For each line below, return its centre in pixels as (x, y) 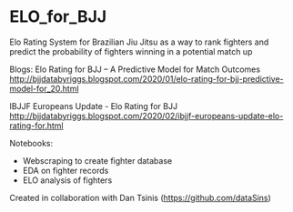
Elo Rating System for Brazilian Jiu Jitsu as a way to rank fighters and (139, 42)
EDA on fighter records (66, 170)
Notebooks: (31, 143)
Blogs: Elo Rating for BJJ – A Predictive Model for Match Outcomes (135, 69)
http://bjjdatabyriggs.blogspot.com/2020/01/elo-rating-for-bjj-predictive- (146, 78)
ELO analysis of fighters (67, 180)
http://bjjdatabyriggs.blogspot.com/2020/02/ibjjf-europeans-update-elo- (146, 116)
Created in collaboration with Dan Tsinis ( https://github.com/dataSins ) (140, 197)

[Problem description]
Each line from the one containing "EDA on fighter records (66, 170)" through the end of the entries, both included, is to be returned exactly, with no other lines.

[Answer to the problem]
EDA on fighter records (66, 170)
Notebooks: (31, 143)
Blogs: Elo Rating for BJJ – A Predictive Model for Match Outcomes (135, 69)
http://bjjdatabyriggs.blogspot.com/2020/01/elo-rating-for-bjj-predictive- (146, 78)
ELO analysis of fighters (67, 180)
http://bjjdatabyriggs.blogspot.com/2020/02/ibjjf-europeans-update-elo- (146, 116)
Created in collaboration with Dan Tsinis ( https://github.com/dataSins ) (140, 197)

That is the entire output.